# Pic heavy! saab engine b4 & after



## Thealchemistbmb (Sep 25, 2007)

As you can see this was a bit messy but turned out well i thought.....


























































Used TFR & a radiator brush to break up the gunk..
Rinsed off then sprayed with a strong de-greaser and agitated again before jet washing.
Washed the car ready to machine polish Then spayed engine with Megs Hyper dressing. After the bodywork was finished Spent a bit of time with a cloth & brush to finish the engine.
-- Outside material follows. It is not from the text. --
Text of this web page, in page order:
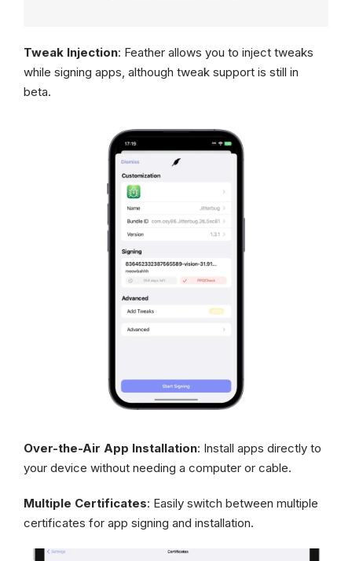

http://i227.photobucket.com/albums/dd219/alchemistbmb/2008_020410244.jpg
[IMG]http://i227.photobucket.com/albums/dd219/alchemistbmb/2008_020410246-1.jpg









thanks for looking......................


----------



## Mark J (May 10, 2007)

Crackin' job there fella ! :thumb:


----------



## Buzzsaw (Nov 4, 2007)

Wow that is a nice turnaround :thumb:


----------



## VIPER (May 30, 2007)

'Turned out well' - you're not kidding :doublesho That's an amazing transformation! Top work there, fella


----------



## karburn (Feb 1, 2008)

Did you use a radiator brush or a MAGIC WAND? Looks fantastic. :thumb:


----------



## Thealchemistbmb (Sep 25, 2007)

Thanks for the comments guys!
The whole car took 13hrs in total but it turned out well considering the mess it was in......


----------



## Trist (Jun 23, 2006)

Cracking turnaround :thumb:


----------



## Waller (Jan 2, 2008)

:thumb: good work, fantastic difference!


----------



## peteb (Mar 8, 2006)

Top work , but come on you can't call that a Saab :doublesho ( classic C900 owner ) :lol:


----------



## Thealchemistbmb (Sep 25, 2007)

I have a 15yr old 93. (Great car) looks & drives superb! I want a 900 turbo but the other half doesnt like them..... WOMEN!?!?!
Might see if i can swop it for one! Problem is though he may want a big bag of cash too when he finds out she cant cook...........


----------



## peteb (Mar 8, 2006)

:lol: nice one , good 900 turbo's are getting rare so they fetch top money , proper old school cars though :thumb:


----------



## Shanukes (Jun 17, 2007)

wow that does look great, nice work mate...can i ask jetwashing an engine bay, will it be bad for the engine? i want to use APC on my engine bay bit worried for the reason of damage


----------



## shaks59 (Nov 9, 2007)

Good job . Did you cover any electrics? I want to use my jet wash but always worried the damage i can cause to the engine.

Well done mate.:wave:


----------



## Dave KG (Feb 23, 2006)

Very nice turnaround there


----------



## Warduke (Sep 21, 2007)

Looks mint now matey..:thumb: ..top job well done.


----------



## Ade25 (Nov 2, 2007)

Excellent result !


----------